_Prompt_
Please return the lines below verbatim, beginning at the one that has "to determine dynamic" and stopping after the one that has "The webteam, from", and add no other lines.

*** Opening Material for this task ***

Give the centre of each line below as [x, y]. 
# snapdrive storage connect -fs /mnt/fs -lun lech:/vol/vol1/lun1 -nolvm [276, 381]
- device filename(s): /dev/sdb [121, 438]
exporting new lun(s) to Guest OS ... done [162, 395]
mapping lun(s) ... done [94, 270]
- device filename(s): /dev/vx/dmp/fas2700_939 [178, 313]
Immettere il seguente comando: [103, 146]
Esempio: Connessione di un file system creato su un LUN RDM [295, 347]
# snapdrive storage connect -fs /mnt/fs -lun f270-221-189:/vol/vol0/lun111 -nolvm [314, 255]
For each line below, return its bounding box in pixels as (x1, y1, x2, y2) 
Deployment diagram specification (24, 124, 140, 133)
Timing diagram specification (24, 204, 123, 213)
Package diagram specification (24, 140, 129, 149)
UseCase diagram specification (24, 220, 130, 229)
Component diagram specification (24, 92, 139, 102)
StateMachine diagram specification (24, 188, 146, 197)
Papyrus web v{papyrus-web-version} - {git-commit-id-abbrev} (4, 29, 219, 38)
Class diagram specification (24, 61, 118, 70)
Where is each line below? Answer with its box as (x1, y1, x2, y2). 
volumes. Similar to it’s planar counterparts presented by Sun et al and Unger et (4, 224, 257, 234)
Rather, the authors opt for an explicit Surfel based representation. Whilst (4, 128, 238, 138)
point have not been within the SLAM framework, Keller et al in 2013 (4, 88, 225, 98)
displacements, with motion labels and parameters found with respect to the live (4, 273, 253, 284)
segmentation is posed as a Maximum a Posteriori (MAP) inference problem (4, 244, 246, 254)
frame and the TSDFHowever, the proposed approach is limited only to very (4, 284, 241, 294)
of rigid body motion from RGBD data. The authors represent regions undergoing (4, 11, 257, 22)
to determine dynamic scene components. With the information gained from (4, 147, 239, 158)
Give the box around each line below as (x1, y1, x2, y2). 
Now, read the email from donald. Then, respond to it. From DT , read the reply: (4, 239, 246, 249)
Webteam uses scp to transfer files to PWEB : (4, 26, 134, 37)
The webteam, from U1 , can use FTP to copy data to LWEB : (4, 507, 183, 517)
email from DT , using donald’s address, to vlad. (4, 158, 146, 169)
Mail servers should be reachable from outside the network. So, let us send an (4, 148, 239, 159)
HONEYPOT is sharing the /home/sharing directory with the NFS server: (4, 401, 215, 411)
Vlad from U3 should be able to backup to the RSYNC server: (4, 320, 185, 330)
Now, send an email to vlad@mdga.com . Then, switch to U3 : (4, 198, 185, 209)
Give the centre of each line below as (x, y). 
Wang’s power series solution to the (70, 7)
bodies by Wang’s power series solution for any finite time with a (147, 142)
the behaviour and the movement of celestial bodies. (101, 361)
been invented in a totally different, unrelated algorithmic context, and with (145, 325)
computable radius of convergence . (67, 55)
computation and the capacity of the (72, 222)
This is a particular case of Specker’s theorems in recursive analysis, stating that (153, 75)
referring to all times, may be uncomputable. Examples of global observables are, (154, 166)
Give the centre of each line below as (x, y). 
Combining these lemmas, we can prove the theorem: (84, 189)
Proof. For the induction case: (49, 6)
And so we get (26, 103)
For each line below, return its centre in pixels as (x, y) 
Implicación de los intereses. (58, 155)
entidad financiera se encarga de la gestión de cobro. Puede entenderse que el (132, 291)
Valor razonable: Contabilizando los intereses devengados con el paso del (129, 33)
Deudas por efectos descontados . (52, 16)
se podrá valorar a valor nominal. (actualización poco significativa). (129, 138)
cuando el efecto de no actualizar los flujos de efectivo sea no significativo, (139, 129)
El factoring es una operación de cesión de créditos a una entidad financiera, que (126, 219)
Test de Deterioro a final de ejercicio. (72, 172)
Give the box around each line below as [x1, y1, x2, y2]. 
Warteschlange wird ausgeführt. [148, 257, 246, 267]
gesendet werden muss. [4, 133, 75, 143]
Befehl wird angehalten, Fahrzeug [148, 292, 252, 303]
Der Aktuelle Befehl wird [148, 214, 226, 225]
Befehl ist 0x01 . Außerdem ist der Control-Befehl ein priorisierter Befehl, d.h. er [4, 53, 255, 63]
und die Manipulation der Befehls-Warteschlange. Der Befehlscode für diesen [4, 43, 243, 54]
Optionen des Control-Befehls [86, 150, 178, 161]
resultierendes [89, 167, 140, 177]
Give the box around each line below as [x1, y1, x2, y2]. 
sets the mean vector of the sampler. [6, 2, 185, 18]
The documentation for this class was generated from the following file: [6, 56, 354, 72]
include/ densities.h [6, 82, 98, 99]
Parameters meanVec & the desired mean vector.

*** Closing Material for this task ***

_Answer space_
to determine dynamic scene components. With the information gained from (4, 147, 239, 158)
Give the box around each line below as (x1, y1, x2, y2). 
Now, read the email from donald. Then, respond to it. From DT , read the reply: (4, 239, 246, 249)
Webteam uses scp to transfer files to PWEB : (4, 26, 134, 37)
The webteam, from U1 , can use FTP to copy data to LWEB : (4, 507, 183, 517)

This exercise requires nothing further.